REQUIRED ACTION. Each record below should be returned word for word, with no pictures included.

DATA SHOWN.
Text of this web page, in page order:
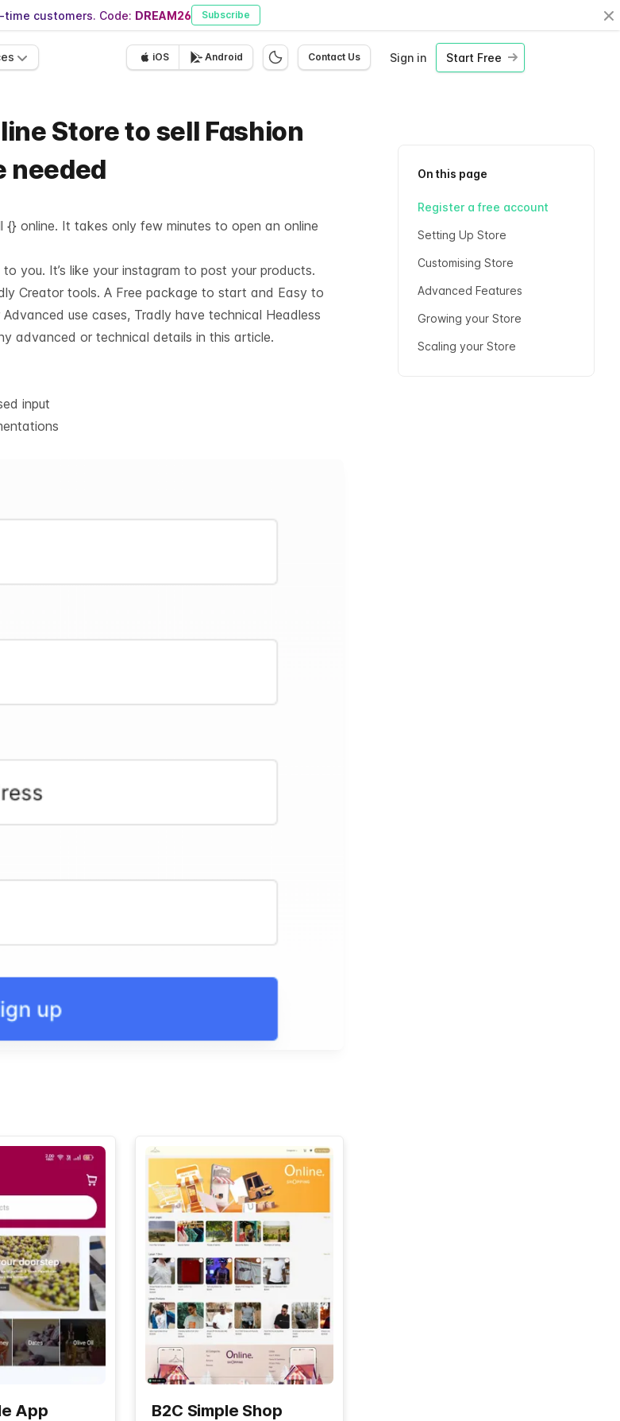
time customers. Code: DREAM26 Subscribe
iOS Android Contact Us Sign in Start Free
Store to sell Fashion
needed
online. It takes only few minutes to open an online
you. It’s like your instagram to post your products.
Creator tools. A Free package to start and Easy to
use cases, Tradly have technical Headless
advanced or technical details in this article.
input
App
B2C Simple Shop
On this page
Register a free account
Setting Up Store
Customising Store
Advanced Features
Growing your Store
Scaling your Store
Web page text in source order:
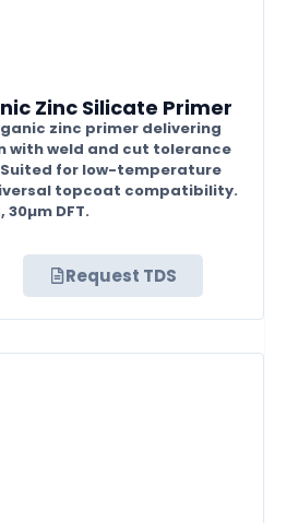
Zinc Silicate Primer
zinc primer delivering
weld and cut tolerance
for low-temperature
topcoat compatibility.
DFT.
Request TDS
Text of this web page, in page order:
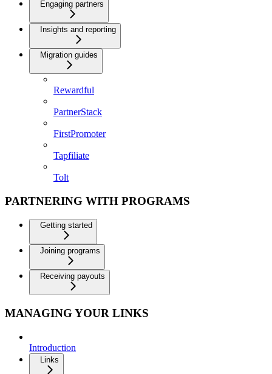
Engaging partners
Insights and reporting
Migration guides
Rewardful
PartnerStack
FirstPromoter
Tapfiliate
Tolt
PARTNERING WITH PROGRAMS
Getting started
Joining programs
Receiving payouts
MANAGING YOUR LINKS
Introduction
Links
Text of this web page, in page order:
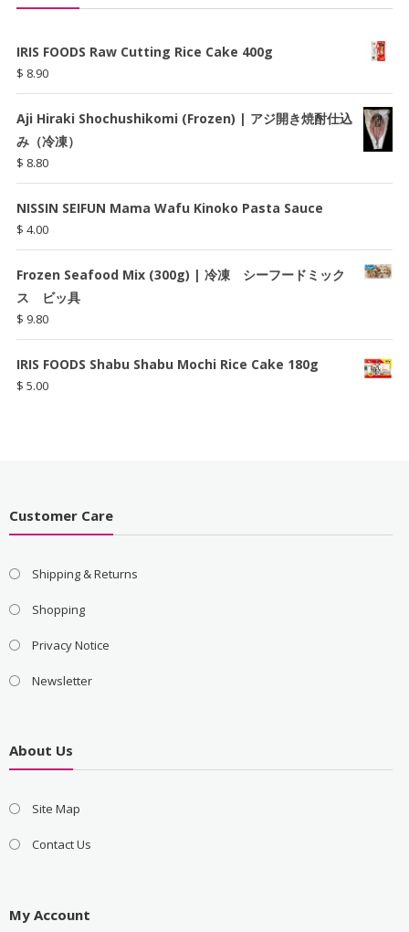
IRIS FOODS Raw Cutting Rice Cake 400g
$ 8.90
Aji Hiraki Shochushikomi (Frozen) | アジ開き焼酎仕込
み（冷凍）
$ 8.80
NISSIN SEIFUN Mama Wafu Kinoko Pasta Sauce
$ 4.00
Frozen Seafood Mix (300g) | 冷凍 シーフードミック
ス ビッ具
$ 9.80
IRIS FOODS Shabu Shabu Mochi Rice Cake 180g
$ 5.00
Customer Care
Shipping & Returns
Shopping
Privacy Notice
Newsletter
About Us
Site Map
Contact Us
My Account
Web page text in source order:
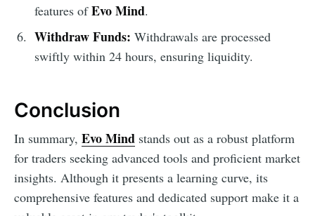
features ofEvo Mind.
Withdraw Funds: Withdrawals are processed
swiftly within 24 hours, ensuring liquidity.
Conclusion
In summary, Evo Mind stands out as a robust platform
for traders seeking advanced tools and proficient market
insights. Although it presents a learning curve, its
comprehensive features and dedicated support make it a
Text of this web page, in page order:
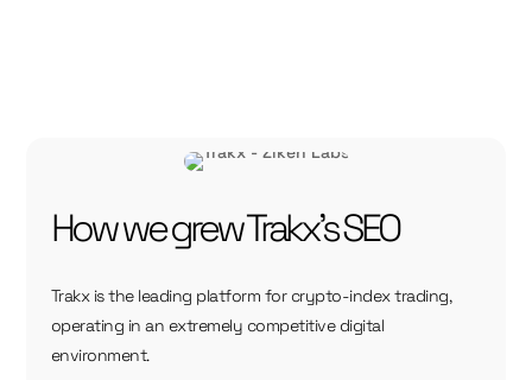
How we grew Trakx's SEO
Trakx is the leading platform for crypto-index trading,
operating in an extremely competitive digital
environment.
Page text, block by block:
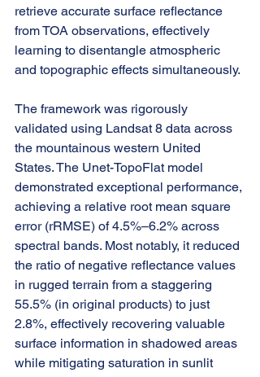
retrieve accurate surface reflectance
from TOA observations, effectively
learning to disentangle atmospheric
and topographic effects simultaneously.
The framework was rigorously
validated using Landsat 8 data across
the mountainous western United
States. The Unet-TopoFlat model
demonstrated exceptional performance,
achieving a relative root mean square
error (rRMSE) of 4.5%–6.2% across
spectral bands. Most notably, it reduced
the ratio of negative reflectance values
in rugged terrain from a staggering
55.5% (in original products) to just
2.8%, effectively recovering valuable
surface information in shadowed areas
while mitigating saturation in sunlit
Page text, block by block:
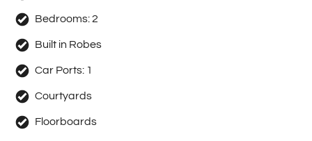
Bedrooms:2
Built in Robes
Car Ports: 1
Courtyards
Floorboards
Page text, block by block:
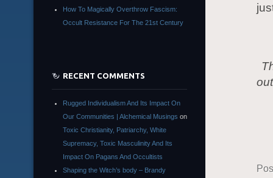
How To Magically Overthrow Fascism:
Occult Resistance For The 21st Century
RECENT COMMENTS
Rugged Individualism And Its Impact On
Our Communities | Alchemical Musings on
Toxic Christianity, Patriarchy, White
Supremacy, Toxic Masculinity And Its
Impact On Pagans And Occultists
Shaping the Witch’s body – Brandy
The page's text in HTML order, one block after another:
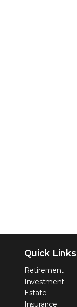
Quick Links
Retirement
Investment
Estate
Insurance
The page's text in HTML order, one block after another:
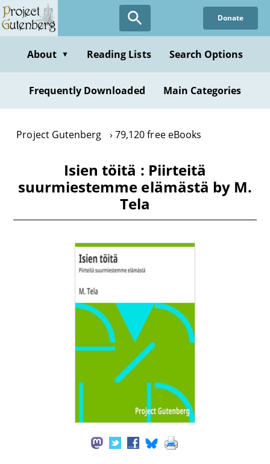
Skip
to
content
Donate
About ▼ Reading Lists Search Options
Frequently Downloaded Main Categories
Project Gutenberg 79,120 free eBooks
Isien töitä : Piirteitä
suurmiestemme elämästä by M.
Tela
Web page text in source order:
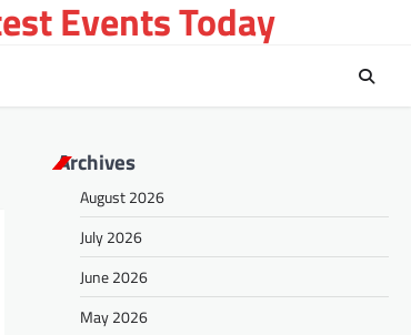
Events Today
Archives
August 2026
July 2026
June 2026
May 2026
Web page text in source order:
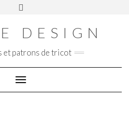
DESIGN
patrons de tricot
Toggle Navigation
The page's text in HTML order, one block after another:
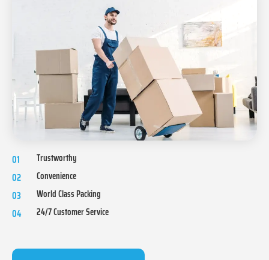
01 Trustworthy
02 Convenience
03 World Class Packing
04 24/7 Customer Service
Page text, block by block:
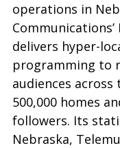
operations in
delivers hyper-
programming to
audiences
500,000 homes
followers. Its
Nebraska,
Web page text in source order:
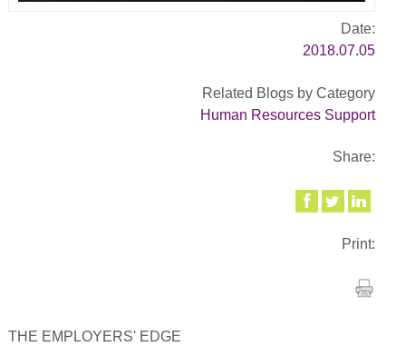
Date:
2018.07.05
Related Blogs by Category
Human Resources Support
Share:
Print:
THE EMPLOYERS' EDGE
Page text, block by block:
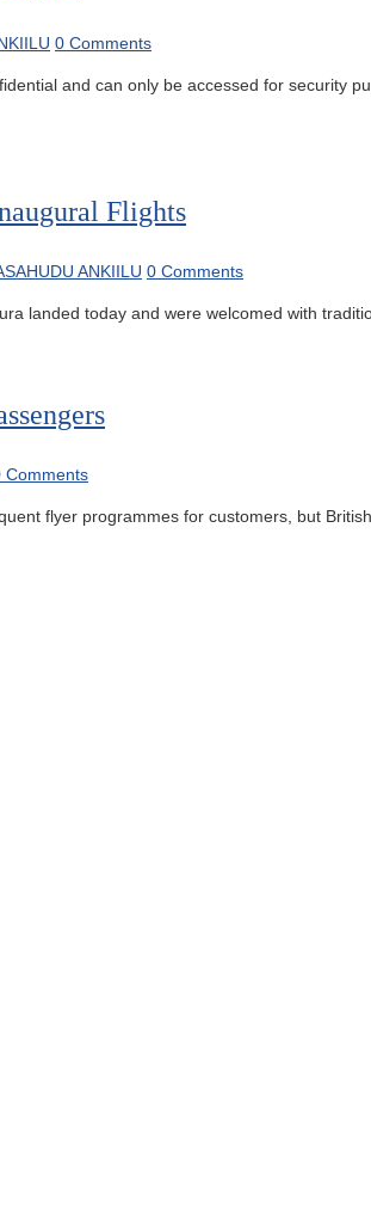
0 Comments
and can only be accessed for security
Flights
ANKIILU 0 Comments
landed today and were welcomed with
Comments
flyer programmes for customers, but
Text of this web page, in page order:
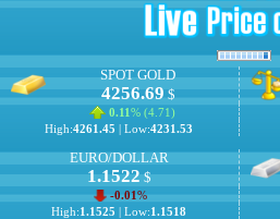
SPOT GOLD
4256.69$
0.11% (4.71)
High:4261.45 | Low:4231.53
EURO/DOLLAR
1.1522$
-0.01%
High:1.1525 | Low:1.1518
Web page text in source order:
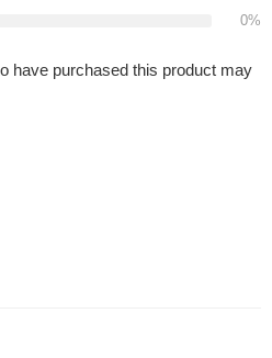
0%
have purchased this product may
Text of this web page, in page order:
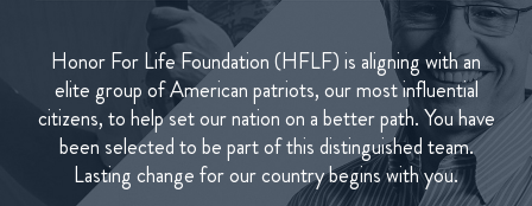
Honor For Life Foundation (HFLF) is aligning with an
elite group ofAmerican patriots, our most influential
citizens, to help set ournation on a better path. You have
been selected to be part of thisdistinguished team.
Lasting change for our country begins with you.
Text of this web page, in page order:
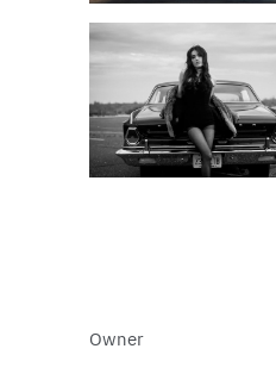
Owner
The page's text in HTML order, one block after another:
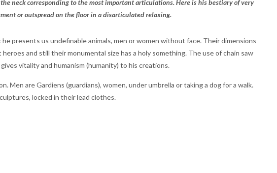
neck corresponding to the most important articulations. Here is his bestiary of very
or outspread on the floor in a disarticulated relaxing.
presents us undefinable animals, men or women without face. Their dimensions
and still their monumental size has a holy something. The use of chain saw
vitality and humanism (humanity) to his creations.
are Gardiens (guardians), women, under umbrella or taking a dog for a walk.
locked in their lead clothes.
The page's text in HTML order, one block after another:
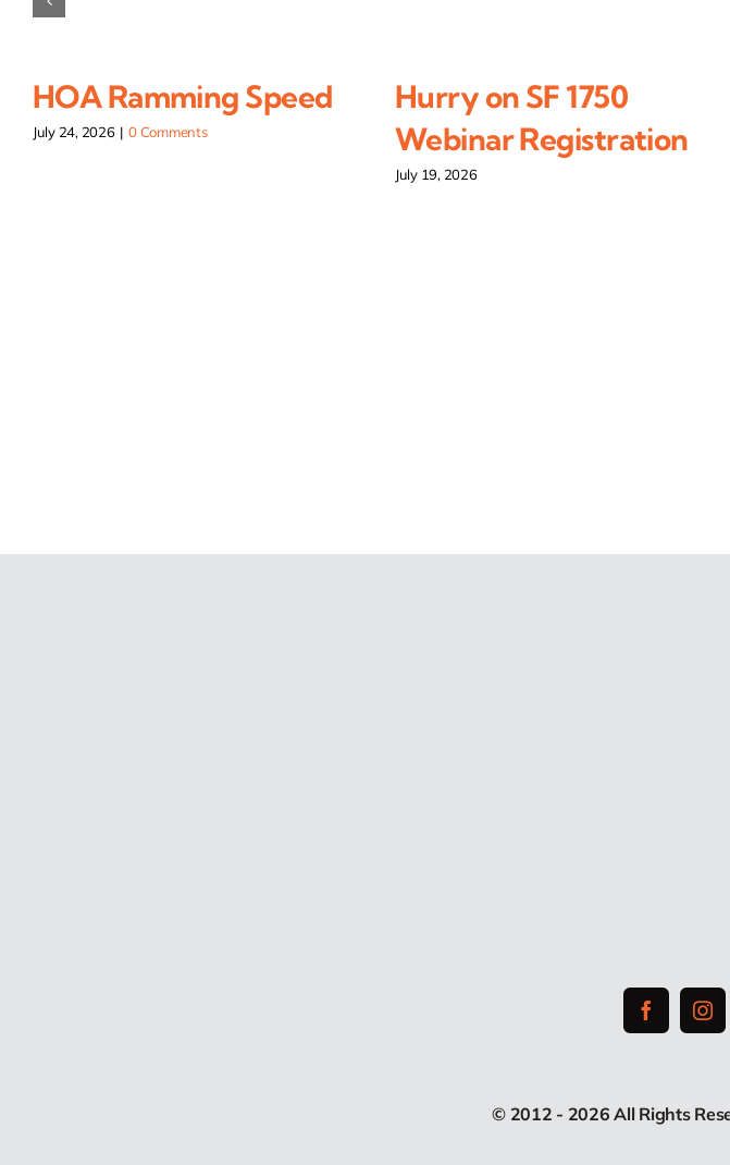
HOA Ramming Speed
July 24, 2026 | 0 Comments
Hurry on SF 1750
Webinar Registration
July 19, 2026
© 2012 - 2026 All Rights
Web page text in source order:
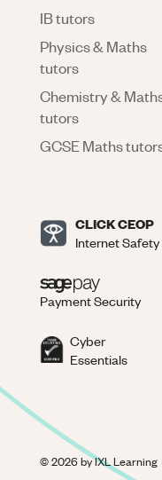
IB tutors
Physics & Maths
tutors
Chemistry &
tutors
GCSE Maths
CLICK CEOP
Internet Safety
Payment Security
Cyber
Essentials
©2026by IXL Learning
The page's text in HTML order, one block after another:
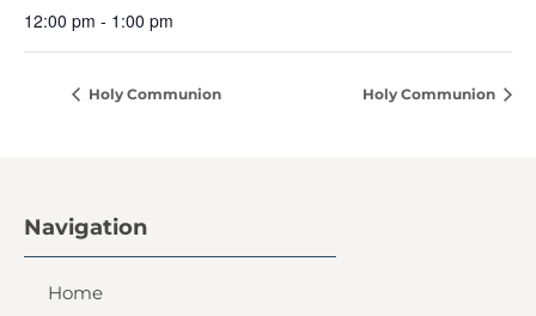
12:00 pm - 1:00 pm
Holy Communion Holy Communion
Navigation
Home
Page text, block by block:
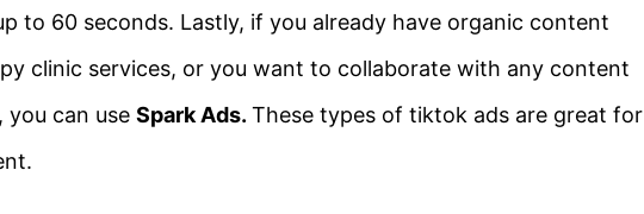
to 60 seconds. Lastly, if you already have organic content
clinic services, or you want to collaborate with any content
you can use Spark Ads. These types of tiktok ads are great for
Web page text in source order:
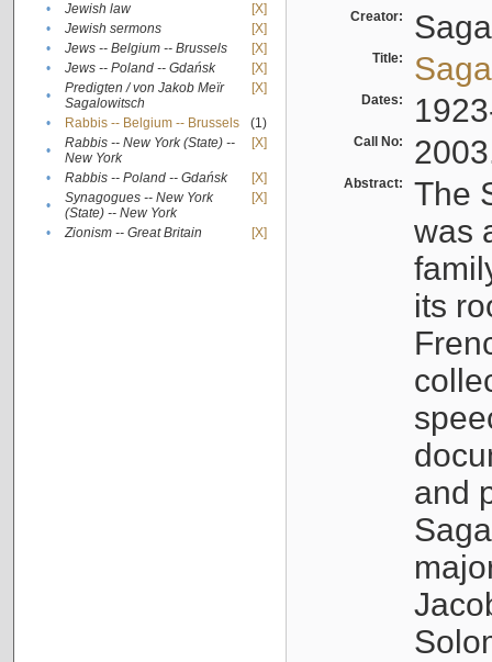
•
Jewish law
[X]
•
Jewish sermons
[X]
•
Jews -- Belgium -- Brussels
[X]
•
Jews -- Poland -- Gdańsk
[X]
•
Predigten / von Jakob Meïr
Sagalowitsch
[X]
• Rabbis -- Belgium -- Brussels
(1)
•
Rabbis -- New York (State) --
New York
[X]
• Rabbis -- Poland -- Gdańsk
[X]
•
Synagogues -- New York
(State) -- New York
[X]
• Zionism -- Great Britain [X]
Creator:
Title:
Dates:
Call No:
Abstract:
The
was
its
and

ANSWER SECTION.
Text of this web page, in page order:
time customers. Code: DREAM26 Subscribe
iOS Android Contact Us Sign in Start Free
Store to sell Fashion
needed
online. It takes only few minutes to open an online
you. It’s like your instagram to post your products.
Creator tools. A Free package to start and Easy to
use cases, Tradly have technical Headless
advanced or technical details in this article.
input
App
B2C Simple Shop
On this page
Register a free account
Setting Up Store
Customising Store
Advanced Features
Growing your Store
Scaling your Store
Web page text in source order:
Zinc Silicate Primer
zinc primer delivering
weld and cut tolerance
for low-temperature
topcoat compatibility.
DFT.
Request TDS
Text of this web page, in page order:
Engaging partners
Insights and reporting
Migration guides
Rewardful
PartnerStack
FirstPromoter
Tapfiliate
Tolt
PARTNERING WITH PROGRAMS
Getting started
Joining programs
Receiving payouts
MANAGING YOUR LINKS
Introduction
Links
Text of this web page, in page order:
IRIS FOODS Raw Cutting Rice Cake 400g
$ 8.90
Aji Hiraki Shochushikomi (Frozen) | アジ開き焼酎仕込
み（冷凍）
$ 8.80
NISSIN SEIFUN Mama Wafu Kinoko Pasta Sauce
$ 4.00
Frozen Seafood Mix (300g) | 冷凍 シーフードミック
ス ビッ具
$ 9.80
IRIS FOODS Shabu Shabu Mochi Rice Cake 180g
$ 5.00
Customer Care
Shipping & Returns
Shopping
Privacy Notice
Newsletter
About Us
Site Map
Contact Us
My Account
Web page text in source order:
features ofEvo Mind.
Withdraw Funds: Withdrawals are processed
swiftly within 24 hours, ensuring liquidity.
Conclusion
In summary, Evo Mind stands out as a robust platform
for traders seeking advanced tools and proficient market
insights. Although it presents a learning curve, its
comprehensive features and dedicated support make it a
Text of this web page, in page order:
How we grew Trakx's SEO
Trakx is the leading platform for crypto-index trading,
operating in an extremely competitive digital
environment.
Page text, block by block:
retrieve accurate surface reflectance
from TOA observations, effectively
learning to disentangle atmospheric
and topographic effects simultaneously.
The framework was rigorously
validated using Landsat 8 data across
the mountainous western United
States. The Unet-TopoFlat model
demonstrated exceptional performance,
achieving a relative root mean square
error (rRMSE) of 4.5%–6.2% across
spectral bands. Most notably, it reduced
the ratio of negative reflectance values
in rugged terrain from a staggering
55.5% (in original products) to just
2.8%, effectively recovering valuable
surface information in shadowed areas
while mitigating saturation in sunlit
Page text, block by block:
Bedrooms:2
Built in Robes
Car Ports: 1
Courtyards
Floorboards
Page text, block by block:
How To Magically Overthrow Fascism:
Occult Resistance For The 21st Century
RECENT COMMENTS
Rugged Individualism And Its Impact On
Our Communities | Alchemical Musings on
Toxic Christianity, Patriarchy, White
Supremacy, Toxic Masculinity And Its
Impact On Pagans And Occultists
Shaping the Witch’s body – Brandy
The page's text in HTML order, one block after another:
Quick Links
Retirement
Investment
Estate
Insurance
The page's text in HTML order, one block after another:
Skip
to
content
Donate
About ▼ Reading Lists Search Options
Frequently Downloaded Main Categories
Project Gutenberg 79,120 free eBooks
Isien töitä : Piirteitä
suurmiestemme elämästä by M.
Tela
Web page text in source order:
Events Today
Archives
August 2026
July 2026
June 2026
May 2026
Web page text in source order:
DESIGN
patrons de tricot
Toggle Navigation
The page's text in HTML order, one block after another:
01 Trustworthy
02 Convenience
03 World Class Packing
04 24/7 Customer Service
Page text, block by block:
operations in
delivers hyper-
programming to
audiences
500,000 homes
followers. Its
Nebraska,
Web page text in source order:
Date:
2018.07.05
Related Blogs by Category
Human Resources Support
Share:
Print:
THE EMPLOYERS' EDGE
Page text, block by block:
0 Comments
and can only be accessed for security
Flights
ANKIILU 0 Comments
landed today and were welcomed with
Comments
flyer programmes for customers, but
Text of this web page, in page order:
SPOT GOLD
4256.69$
0.11% (4.71)
High:4261.45 | Low:4231.53
EURO/DOLLAR
1.1522$
-0.01%
High:1.1525 | Low:1.1518
Web page text in source order:
0%
have purchased this product may
Text of this web page, in page order:
Honor For Life Foundation (HFLF) is aligning with an
elite group ofAmerican patriots, our most influential
citizens, to help set ournation on a better path. You have
been selected to be part of thisdistinguished team.
Lasting change for our country begins with you.
Text of this web page, in page order:
Owner
The page's text in HTML order, one block after another:
neck corresponding to the most important articulations. Here is his bestiary of very
or outspread on the floor in a disarticulated relaxing.
presents us undefinable animals, men or women without face. Their dimensions
and still their monumental size has a holy something. The use of chain saw
vitality and humanism (humanity) to his creations.
are Gardiens (guardians), women, under umbrella or taking a dog for a walk.
locked in their lead clothes.
The page's text in HTML order, one block after another:
HOA Ramming Speed
July 24, 2026 | 0 Comments
Hurry on SF 1750
Webinar Registration
July 19, 2026
© 2012 - 2026 All Rights
Web page text in source order:
IB tutors
Physics & Maths
tutors
Chemistry &
tutors
GCSE Maths
CLICK CEOP
Internet Safety
Payment Security
Cyber
Essentials
©2026by IXL Learning
The page's text in HTML order, one block after another:
12:00 pm - 1:00 pm
Holy Communion Holy Communion
Navigation
Home
Page text, block by block:
to 60 seconds. Lastly, if you already have organic content
clinic services, or you want to collaborate with any content
you can use Spark Ads. These types of tiktok ads are great for
Web page text in source order:
•
Jewish law
[X]
•
Jewish sermons
[X]
•
Jews -- Belgium -- Brussels
[X]
•
Jews -- Poland -- Gdańsk
[X]
•
Predigten / von Jakob Meïr
Sagalowitsch
[X]
• Rabbis -- Belgium -- Brussels
(1)
•
Rabbis -- New York (State) --
New York
[X]
• Rabbis -- Poland -- Gdańsk
[X]
•
Synagogues -- New York
(State) -- New York
[X]
• Zionism -- Great Britain [X]
Creator:
Title:
Dates:
Call No:
Abstract:
The
was
its
and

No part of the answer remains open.